Paradigm Shifting can be Lonely Work

Despite its somewhat checkered history, the term paradigm, which is now encountered far less often than in the Nineties, remains a useful generic term for the unwritten rules observed by a majority of discussants in a specialized field. In that sense, one can understand that American drug policy is surviving its unbroken record of failure largely because of the restrictive paradigm in which it has long been ‘debated’ by the ‘experts’ on what are erroneously presumed to be both sides of the issue.

Because a majority of those experts are actually within the same ‘box’ and either actively or passively resist efforts at thinking outside it, the paradigm shift required for significant change in American drug policy has been made far more difficult.

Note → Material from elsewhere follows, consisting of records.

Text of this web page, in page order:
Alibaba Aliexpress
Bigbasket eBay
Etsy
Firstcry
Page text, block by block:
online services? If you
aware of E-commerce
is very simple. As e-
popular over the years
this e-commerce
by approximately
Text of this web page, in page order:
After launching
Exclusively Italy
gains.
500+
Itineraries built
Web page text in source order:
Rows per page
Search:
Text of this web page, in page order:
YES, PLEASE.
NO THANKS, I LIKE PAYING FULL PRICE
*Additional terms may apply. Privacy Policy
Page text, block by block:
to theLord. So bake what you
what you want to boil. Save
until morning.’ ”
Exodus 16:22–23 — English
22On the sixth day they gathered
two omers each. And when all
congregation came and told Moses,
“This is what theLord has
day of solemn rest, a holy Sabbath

What has also been made clear to me by the (unexpected) oportunity to do unbiased clinical research among actual drug users is that our national drug policy is best understood as a gigantic and destructive conceptual error which evolved erratically into repressive dogma over almost a century, despite its near total lack of scientific validation at every phase of that evolution.

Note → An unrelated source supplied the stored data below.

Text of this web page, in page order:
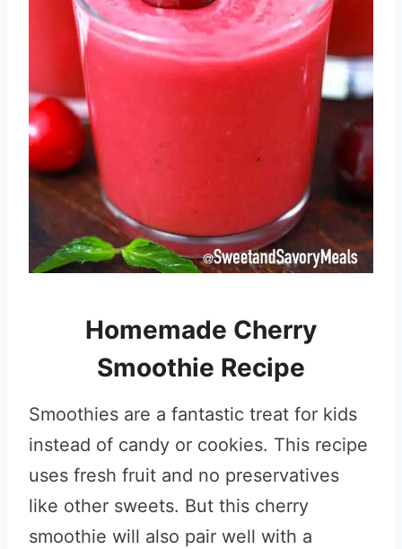
Homemade Cherry
Smoothie Recipe
Smoothies are a fantastic treat for kids
instead of candy or cookies. This recipe
uses fresh fruit and no preservatives
like other sweets. But this cherry
smoothie will also pair well with a

The drug policy emperor indeed wears no clothes, and the degree to which his illusory raiment has been accepted as real is a major part of the problem of deposing him. There are now a host of vested interests which would have enormous difficulty acknowledging such a mistake; to say nothing of having to deal with the economic consequences. In the meantime, I occupy a lonely position, because a detailed understanding of the errors underpinning pot prohibition turns out to be a kind of Rosetta Stone for deciphering many of the generic human cognitive aberrations it exemplifies.

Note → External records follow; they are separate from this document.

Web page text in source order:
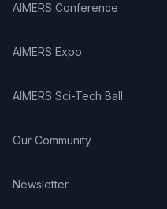
AIMERS Conference
AIMERS Expo
AIMERS Sci-Tech Ball
Our Community
Newsletter
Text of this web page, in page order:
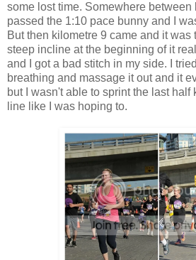
some lost time. Somewhere between
passed the 1:10 pace bunny and I
But then kilometre 9 came and it was
steep incline at the beginning of it
and I got a bad stitch in my side. I
breathing and massage it out and it
but I wasn't able to sprint the last half
line like I was hoping to.
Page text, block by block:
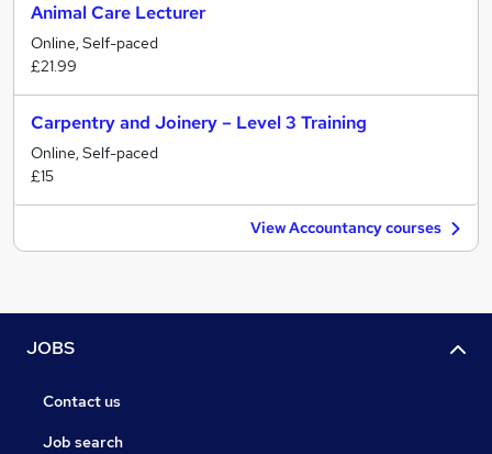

In other words, the more familiar one is with my findings, the easier it is to translate the rhetoric with which we fear-driven humans tend to deal with each other, whether in commerce, politics, diplomacy, or religion. Because we have impusively plunged ahead in using science to serve the usual fear driven goals, we may have already painted ourselves into a corner from which escape is far from guaranteed.

While I’m not claiming drug policy is responsible, it has certainly helped; and it also serves as an excellent illustration of how the problem was created.